Graphing utilities are wonderful tools that help visualize mathematical equations by plotting them as graphs. They are especially useful for complex equations, like our logarithmic equation involving both base 10 logarithms and natural logarithms. When using a graphing utility, you input your functions, and the software calculates and displays their graphs. By examining these graphs, you can better understand how the functions behave over various intervals. Some commonly used graphing utilities include:

• Graphing calculators
• Software like GeoGebra or Desmos
• Computer algebra systems like WolframAlpha

For our particular problem, a graphing utility helps us visualize where the functions \( y_1 = \log(x^2) \) and \( y_2 = \ln(x-3) + 2 \) intersect, giving crucial insights into the solution of the equation.

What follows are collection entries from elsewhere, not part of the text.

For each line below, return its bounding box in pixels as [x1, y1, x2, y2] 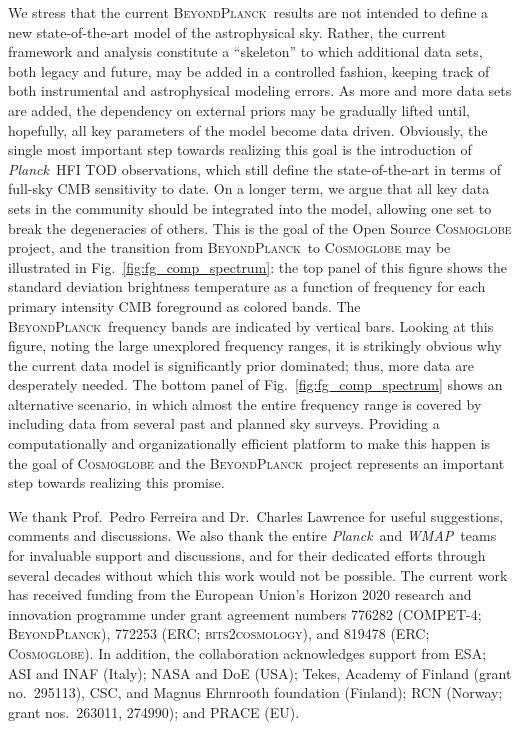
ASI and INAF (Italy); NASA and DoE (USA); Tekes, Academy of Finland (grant [8, 662, 512, 683]
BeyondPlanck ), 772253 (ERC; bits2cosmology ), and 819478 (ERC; [8, 623, 430, 644]
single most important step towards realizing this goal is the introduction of [8, 139, 472, 160]
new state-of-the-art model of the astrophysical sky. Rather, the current [8, 21, 447, 42]
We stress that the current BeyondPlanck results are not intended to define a [8, 2, 489, 22]
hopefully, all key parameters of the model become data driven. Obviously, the [8, 119, 488, 140]
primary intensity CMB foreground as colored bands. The [8, 295, 361, 316]
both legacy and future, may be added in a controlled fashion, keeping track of [8, 60, 490, 81]
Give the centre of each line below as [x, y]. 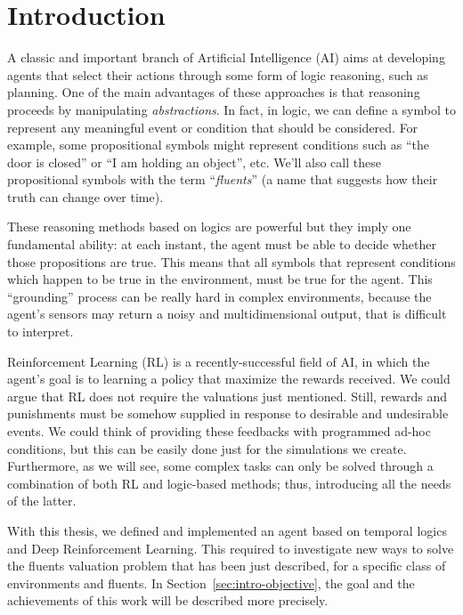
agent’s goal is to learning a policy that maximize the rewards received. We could [229, 379]
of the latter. [42, 501]
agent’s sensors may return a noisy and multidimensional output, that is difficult [227, 314]
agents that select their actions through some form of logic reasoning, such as [218, 74]
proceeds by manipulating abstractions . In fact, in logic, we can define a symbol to [231, 109]
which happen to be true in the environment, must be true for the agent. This [220, 279]
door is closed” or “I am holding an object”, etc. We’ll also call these [194, 162]
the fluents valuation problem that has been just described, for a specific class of [227, 566]
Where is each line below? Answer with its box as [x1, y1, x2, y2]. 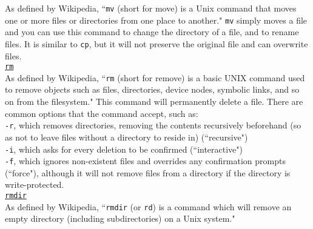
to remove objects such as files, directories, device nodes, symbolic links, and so [5, 83, 300, 96]
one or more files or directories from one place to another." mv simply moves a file [5, 13, 308, 26]
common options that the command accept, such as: [5, 107, 198, 119]
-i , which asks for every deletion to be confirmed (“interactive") [5, 142, 243, 155]
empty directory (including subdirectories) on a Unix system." [5, 212, 235, 225]
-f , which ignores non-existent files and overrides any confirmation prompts [5, 154, 286, 167]
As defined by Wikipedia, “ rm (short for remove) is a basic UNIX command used [5, 71, 305, 84]
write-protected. [5, 178, 64, 191]
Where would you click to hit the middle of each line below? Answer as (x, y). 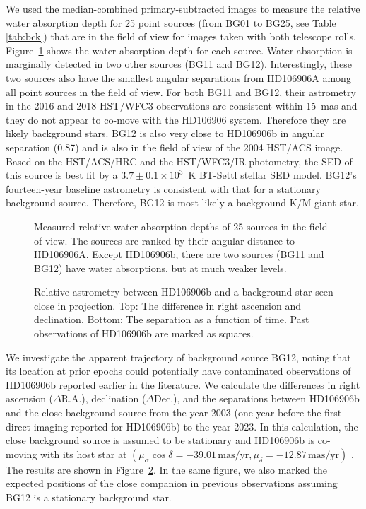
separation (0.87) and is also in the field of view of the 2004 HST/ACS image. (175, 147)
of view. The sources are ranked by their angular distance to (165, 240)
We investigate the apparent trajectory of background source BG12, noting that (178, 357)
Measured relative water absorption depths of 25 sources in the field (181, 226)
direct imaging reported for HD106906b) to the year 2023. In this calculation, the (182, 426)
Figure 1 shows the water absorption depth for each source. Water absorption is (179, 50)
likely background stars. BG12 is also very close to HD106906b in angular (165, 133)
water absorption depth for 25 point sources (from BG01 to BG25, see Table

The intersection of functions occurs when two functions have the same coordinate point — both the same \( x \) and \( y \) values. Finding the intersection point is crucial in solving equations set up as equal relationships between two functions. In our exercise, we have:

• Function 1: \( y_1 = \log(x^2) \)
• Function 2: \( y_2 = \ln(x-3) + 2 \)

To find where these two functions intersect, use a graphing utility to draw them. Look for points where the graphs cross. The \( x \)-coordinates of these intersection points are solutions to our equation, where both expressions equal each other.

When working with logarithmic equations, it can be useful to express all logarithms in terms of a common base. This process, known as base conversion, simplifies comparisons and computations. In this exercise, you have a mix of common logarithms (base 10) and natural logarithms (base \( e \)). It's helpful to know the relationship:

• \( \log_b a = \frac{\ln a}{\ln b} \)

This tells us how to convert a logarithm from one base to another. However, sometimes directly graphing different bases, as we did here, offers a practical path to solution without needing to convert. It visually shows how the functions interact and intersect. Understanding this concept is valuable, as it underpins many solutions in algebra and calculus, where switching between bases or comprehending the base relationships enhances problem-solving flexibility.